If you are looking for the best Employer of Record in Germany, the choice matters more here than in most countries. Germany’s employment law is exceptionally protective of employees, the social security system adds 21 to 23% on top of gross salary, and the rules governing EOR arrangements under the Arbeitnehmerüberlassungsgesetz (AÜG) are stricter than in most other markets. Getting this choice wrong is expensive to fix.

This guide compares the best EOR providers in Germany in 2026, focusing on pricing, compliance depth, support model, and the practical differences that affect your day-to-day experience.

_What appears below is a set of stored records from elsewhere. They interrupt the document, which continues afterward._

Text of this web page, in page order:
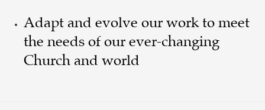
Adapt and evolve our work to meet
the needs of our ever-changing
Church and world
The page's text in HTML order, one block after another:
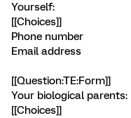
Yourself:
[[Choices]]
Phone number
Email address
[[Question:TE:Form]]
Your biological parents:
[[Choices]]
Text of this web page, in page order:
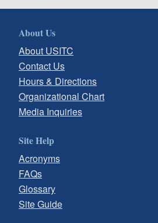
About Us
About USITC
Contact Us
Hours & Directions
Organizational Chart
Media Inquiries
Site Help
Acronyms
FAQs
Glossary
Site Guide
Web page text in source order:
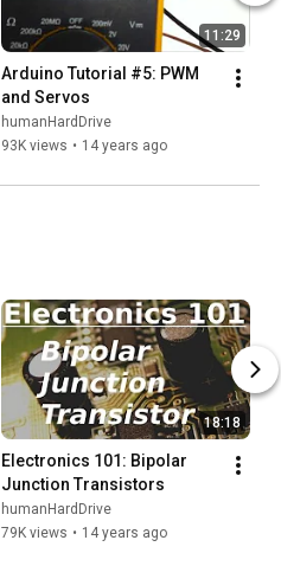
11:29
Arduino Tutorial #5: PWM
and Servos
humanHardDrive
93K views • 14 years ago
18:18
Electronics 101: Bipolar
Junction Transistors
humanHardDrive
79K views • 14 years ago
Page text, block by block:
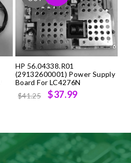
HP 56.04338.R01
(29132600001) Power Supply
Board For LC4276N
$41.25
Original
$41.25.
$37.99
$37.99.

For a full explanation of how Employer of Record works in Germany, including social security contributions, notice periods, dismissal protections, the AÜG licensing requirement, and long-term employment options, see our complete guide to Employer of Record in Germany.

Provider

EOR pricing

Countries

Approach

Best for

Boundless

€175 ($199)/mo

110 (EOR), 160 (AOR)

European-focused, compliance-first, dedicated account manager

Companies that want deep German and European expertise with white-glove support

Deel

From $599/mo

150+

Global platform, own German entity, self-service

Companies managing employees and contractors at scale across many countries

Remote

From $599/mo

190+

Owned entities everywhere, IP protection focus

Companies prioritising IP ownership and direct entity employment

G-P

Custom (premium)

180+

Enterprise, established market leader

Large enterprises with complex, multi-country requirements

Rippling

From $599/mo

185+

All-in-one HR/IT/finance platform

Companies that want EOR integrated into a broader HR platform

Multiplier

From $400/mo

150+

Mid-market, competitive pricing

Mid-size companies looking for solid coverage without enterprise pricing

Skuad

From $199/mo

110 (EOR), 160 (AOR)

Global all-rounder, Payoneer Workforce Management group

Cost-conscious companies that want a compliance-focused, feature-rich platform

Oyster HR

From $599/mo

180+

Remote-first, employee experience tools

Distributed teams focused on employee engagement and benefits

Papaya Global

Custom

160+

Payroll analytics, payments infrastructure

Finance teams that want deep payroll reporting and cost visibility

  • Pricing: €175 ($199) per employee per month
  • Countries: 110 (EOR), 160 (AOR/contractor management)
  • Approach: European-focused, compliance-first, white-glove customer service

Boundless is an Employer of Record provider headquartered in Ireland and part of Payoneer (NASDAQ: PAYO). Its strength is in European employment markets, including Germany, where it provides EOR services through its own German entity with dedicated in-country expertise.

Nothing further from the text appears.